Powerbanks können gefährlich sein - was wichtig ist im Umgang mit den transportablen Akkus
Billige No-Name Produkte haben meistens keine Schutzmechanismen. Sie können überhitzen und große Schäden anrichten. Wähle lieber eine Powerbank von bekannten Herstellern, die investieren mehr in Qualität und Sicherheit. Wichtige Sicherheitsfeatures, die deine Powerbank haben sollte:
• Überladungs- und Tiefentladungsschutz
• Kurzschlussschutz
• Temperaturkontrolle
Die Zertifikate CE, RoHS oder TÜV bestätigen, dass die Powerbank bestimmte Standards erfüllt. Das GS-Zeichen zeigt, dass es eine unabhängige technische Prüfung gab.
Achte darauf, dass deine Powerbank und dein Smartphone (oder ein anderes Gerät, das du aufladen willst) zusammenpassen. Dafür vergleichst du die Werte mAh und A – Milliampere-Stunden und Ampere. Je höher die Ampere-Angabe, desto schneller ist dein Handy geladen. Die Milliampere-Angaben zeigen, wie oft die Powerbank dein Gerät laden kann. Wenn z.B. auf der Powerbank 6500 mAh und auf dem Smartphone 2000 mAh steht, kann dein Handy dreimal von der vollen Powerbank aufgeladen werden.
Eine Powerbank birgt Feuergefahr. Pro Person sind deswegen nur noch maximal zwei Powerbanks erlaubt und die darfst du ausschließlich im Handgepäck transportieren. Diese neue Regelung der Internationalen Zivilluftfahrtorganisation (ICAO) ist seit dem 26. März 2026 in Kraft. Powerbanks mit einer Kapazität von 100 Wattstunden dürfen bei den meisten Airlines mit an Bord, von 100 bis 160 Wh geht es oft mit Erlaubnis, über 160 Wh sind sie verboten.
Am besten fragst du vorher bei der Fluggesellschaft nach, wie die jeweilige Regelung ist.
Manche Airlines erlauben zum Beispiel nur den Transport und nicht die Nutzung deiner Powerbank.
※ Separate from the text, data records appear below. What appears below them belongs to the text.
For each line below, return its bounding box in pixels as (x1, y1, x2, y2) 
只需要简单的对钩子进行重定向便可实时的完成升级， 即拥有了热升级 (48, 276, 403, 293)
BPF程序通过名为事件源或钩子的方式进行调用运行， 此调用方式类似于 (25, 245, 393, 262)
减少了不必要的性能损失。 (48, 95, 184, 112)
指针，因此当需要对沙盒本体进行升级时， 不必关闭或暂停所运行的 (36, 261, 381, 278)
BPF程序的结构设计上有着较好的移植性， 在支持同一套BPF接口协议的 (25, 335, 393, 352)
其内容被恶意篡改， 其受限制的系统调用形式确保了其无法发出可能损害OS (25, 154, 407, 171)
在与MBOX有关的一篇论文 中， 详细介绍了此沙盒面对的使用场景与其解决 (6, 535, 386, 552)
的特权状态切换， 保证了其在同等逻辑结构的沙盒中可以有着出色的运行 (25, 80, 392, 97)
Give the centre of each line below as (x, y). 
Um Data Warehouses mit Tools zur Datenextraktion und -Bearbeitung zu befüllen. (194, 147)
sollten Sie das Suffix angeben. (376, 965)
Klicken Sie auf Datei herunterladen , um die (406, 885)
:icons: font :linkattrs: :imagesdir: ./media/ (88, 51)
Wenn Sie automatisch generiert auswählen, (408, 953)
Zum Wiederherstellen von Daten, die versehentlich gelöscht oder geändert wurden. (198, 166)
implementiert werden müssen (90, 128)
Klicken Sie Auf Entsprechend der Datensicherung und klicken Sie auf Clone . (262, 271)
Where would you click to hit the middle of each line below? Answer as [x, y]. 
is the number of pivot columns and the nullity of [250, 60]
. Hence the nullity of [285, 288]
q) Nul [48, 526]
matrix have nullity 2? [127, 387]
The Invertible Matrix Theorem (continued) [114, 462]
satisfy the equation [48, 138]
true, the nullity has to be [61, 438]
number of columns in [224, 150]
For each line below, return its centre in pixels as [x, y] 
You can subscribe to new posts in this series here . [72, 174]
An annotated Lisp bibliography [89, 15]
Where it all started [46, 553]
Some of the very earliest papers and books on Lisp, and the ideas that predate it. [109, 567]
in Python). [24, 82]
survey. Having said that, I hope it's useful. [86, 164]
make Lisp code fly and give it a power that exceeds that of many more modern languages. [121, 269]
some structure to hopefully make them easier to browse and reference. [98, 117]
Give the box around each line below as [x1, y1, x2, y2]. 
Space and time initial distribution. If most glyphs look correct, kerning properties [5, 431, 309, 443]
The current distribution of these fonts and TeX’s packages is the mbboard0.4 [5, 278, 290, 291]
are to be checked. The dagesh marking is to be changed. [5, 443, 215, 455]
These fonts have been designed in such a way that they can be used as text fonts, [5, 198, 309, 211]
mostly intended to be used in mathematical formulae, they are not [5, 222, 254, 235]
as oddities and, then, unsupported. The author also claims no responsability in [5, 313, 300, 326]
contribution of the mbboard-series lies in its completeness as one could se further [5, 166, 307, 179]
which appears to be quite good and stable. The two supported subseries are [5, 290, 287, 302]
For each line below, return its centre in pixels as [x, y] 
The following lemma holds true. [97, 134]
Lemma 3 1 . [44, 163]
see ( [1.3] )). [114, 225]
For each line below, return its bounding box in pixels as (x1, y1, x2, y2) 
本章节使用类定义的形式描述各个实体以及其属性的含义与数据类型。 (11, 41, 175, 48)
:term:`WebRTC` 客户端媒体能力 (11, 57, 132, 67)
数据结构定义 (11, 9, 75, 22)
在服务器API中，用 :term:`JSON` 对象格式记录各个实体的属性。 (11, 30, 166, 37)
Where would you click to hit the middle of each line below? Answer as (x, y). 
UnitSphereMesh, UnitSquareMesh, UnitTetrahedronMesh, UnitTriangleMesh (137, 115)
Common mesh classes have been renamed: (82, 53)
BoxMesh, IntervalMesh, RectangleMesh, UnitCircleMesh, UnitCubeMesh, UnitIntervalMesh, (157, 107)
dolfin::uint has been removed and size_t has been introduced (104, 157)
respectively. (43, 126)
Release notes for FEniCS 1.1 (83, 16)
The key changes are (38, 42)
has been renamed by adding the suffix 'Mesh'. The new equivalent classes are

Untersuche vor Abflug deine Powerbank auf Beschädigungen. Eine aufgeblähte Powerbank gehört nicht mit an Bord. Auch wenn deine Powerbank mal heruntergefallen ist, kann das im Inneren für Schäden gesorgt haben. Lass sie lieber zu Hause. Du solltest deine Powerbank so verstauen, dass sie keine Metallgegenstände berührt, damit es nicht plötzlich zu Hitzeentwicklung kommt.
Batterien, zum Beispiel in einer Powerbank, mögen drei Dinge nicht:
• Das Über- oder Unterladen
• Mechanische Schäden (zum Beispiel nach einem Sturz)
• Zu niedrige oder zu hohe Temperaturen
Du solltest deine Powerbank austauschen, wenn sie beim Laden oder im Gebrauch so heiß wird, dass du deine Hand nicht darauflegen kannst. Auch wenn du kleinste optische Veränderungen wahrnimmst, solltest du dir ein neues Gerät zulegen: zum Beispiel, wenn sich das Gehäuse an der Stelle, wo der Akku verbaut ist, wölbt. Grundsätzlich lässt sich sagen, dass nach etwa fünf Jahren eine Neuanschaffung angebracht ist.
Eine Powerbank gehört definitiv nicht in den Hausmüll. Wenn deine Powerbank nur eine Ladefunktion hat, darf sie grundsätzlich auch in Sammelboxen für Altbatterien in Supermärkten, Baumärkten und Drogerien entsorgt werden. Hier solltest du aber beachten, dass deine Powerbank unter keinen Umständen beschädigt ist, denn sonst birgt sie eine große Gefahr im Sammelbehälter.
Die sicheren Varianten:
Der Elektrofachhandel ist ab einer bestimmten Verkaufsfläche dazu verpflichtet, Powerbanks zurückzunehmen. Du könntest also Entsorgung und Neukauf verbinden.
Auch Wertstoffhöfe nehmen alte Akkus zur Entsorgung an. Wenn du eine aufgeblähte Powerbank entsorgen willst, packe sie in einen eigenen Plastikbeutel und achte darauf, dass sie keine anderen Batterien berührt.